2. The method according to claim 1, wherein: The steps for collecting the sensor data include: Internal data about the conditions inside the cabin of each of the multiple vehicles in the fleet that may affect the cognitive load is collected via one or more internal vehicle sensors. External data about the conditions outside the cockpit of each of the plurality of vehicles in the fleet that may affect the cognitive load is collected via one or more external vehicle sensors; The step of sending the sensor data includes sending the internal data and the external data to the remote server via the wireless communication network; and The method further includes: Aggregated fleet data is generated by aggregating the internal and external data for all vehicles in the fleet via the one or more processors; and Based on the aggregated fleet data, instructions provided by the one or more processors are used to provide one or more driver-related control actions for the plurality of vehicles in the fleet.

3. The method according to claim 2, further comprising: One or more external events related to the cognitive load for each of the plurality of vehicles in the fleet are determined via the one or more processors; The processor determines one or more internal conditions related to the cognitive load for each of the plurality of vehicles in the fleet, including internal distractions that are likely to cause the driver tension, distraction, or both. as well as For each of the plurality of vehicles in the fleet, the one or more internal conditions are correlated with the one or more external events via the one or more processors.

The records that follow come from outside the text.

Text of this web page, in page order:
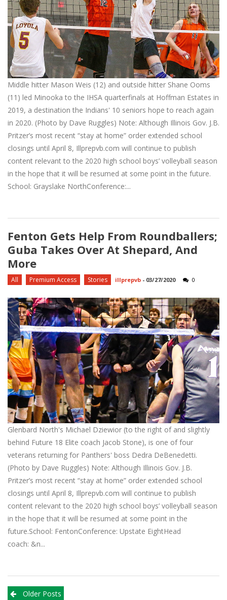
Middle hitter Mason Weis (12) and outside hitter Shane Ooms
(11) led Minooka to the IHSA quarterfinals at Hoffman Estates in
2019, a destination the Indians' 10 seniors hope to reach again
in 2020. (Photo by Dave Ruggles) Note: Although Illinois Gov. J.B.
Pritzer’s most recent “stay at home” order extended school
closings until April 8, Illprepvb.com will continue to publish
content relevant to the 2020 high school boys’ volleyball season
in the hope that it will be resumed at some point in the future.
School: Grayslake NorthConference:...
Fenton Gets Help From Roundballers;
Guba Takes Over At Shepard, And
More
All Premium Access Stories illprepvb - 03/27/2020 0
Glenbard North's Michael Dziewior (to the right of and slightly
behind Future 18 Elite coach Jacob Stone), is one of four
veterans returning for Panthers' boss Dedra DeBenedetti.
(Photo by Dave Ruggles) Note: Although Illinois Gov. J.B.
Pritzer’s most recent “stay at home” order extended school
closings until April 8, Illprepvb.com will continue to publish
content relevant to the 2020 high school boys’ volleyball season
in the hope that it will be resumed at some point in the
future.School: FentonConference: Upstate EightHead
coach: &n...
PostsOlder Posts
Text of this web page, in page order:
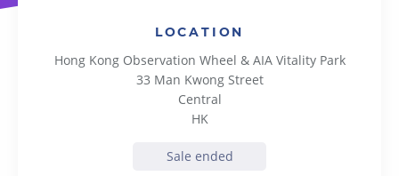
LOCATION
Hong Kong Observation Wheel & AIA Vitality Park
33 Man Kwong Street
Central
HK
Sale ended
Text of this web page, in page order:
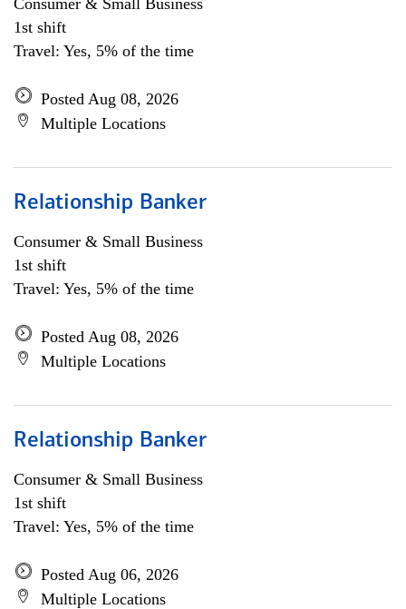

4. The method according to claim 3, further comprising: Anonymous feedback from the driver of each of the plurality of vehicles in the fleet is obtained via one or more input sensors, including via the driver’s interaction with a display screen, verbal feedback from the driver, or both; The correlation is performed via the one or more processors using the anonymous feedback.

5. The method according to claim 3, further comprising: Based on the corresponding timestamps provided to the one or more external events and the cognitive load via the one or more processors, the one or more external events are correlated with the cognitive load via the one or more processors.

6. The method of claim 3, wherein the cognitive load is calculated using internal data obtained via one or more biometric sensors for the driver.

7. The method of claim 6, wherein the cognitive load is further calculated using operational data obtained via one or more vehicle sensors relating to the operation of the driver of a corresponding one of the plurality of vehicles in the fleet.

8. The method according to claim 5, further comprising: According to instructions provided by the one or more processors, a display is provided to the fleet administrator via a display screen, the display including information about the one or more external events and the cognitive load, including a mapping of the one or more external events to the cognitive load along one or more routes taken by the plurality of vehicles in the fleet, and wherein the display includes a plurality of cognitive load markers corresponding to respective regions of interest along the one or more routes and their corresponding cognitive loads.

9. The method according to claim 1, wherein the method further comprises: The processor determines, based on the sensor data, whether the driver's cognitive load is triggered by internal conditions inside the vehicle or, alternatively, by external conditions outside the vehicle. as well as The processor provides instructions to provide notifications about the cognitive load and one or more of its causes, including whether the cognitive load is considered to be caused by external or internal conditions.

10. A system comprising: One or more vehicle sensors are configured to collect sensor data relating to the cognitive load of the vehicle's driver; One or more transceivers are configured to transmit the sensor data to a remote server physically located away from multiple vehicles via a wireless communication network; as well as One or more processors are configured to at least facilitate: Aggregates internal and external data from multiple vehicles in a fleet to generate aggregated fleet data; and Based on the aggregated fleet data, one or more control actions are provided for the plurality of vehicles in the fleet.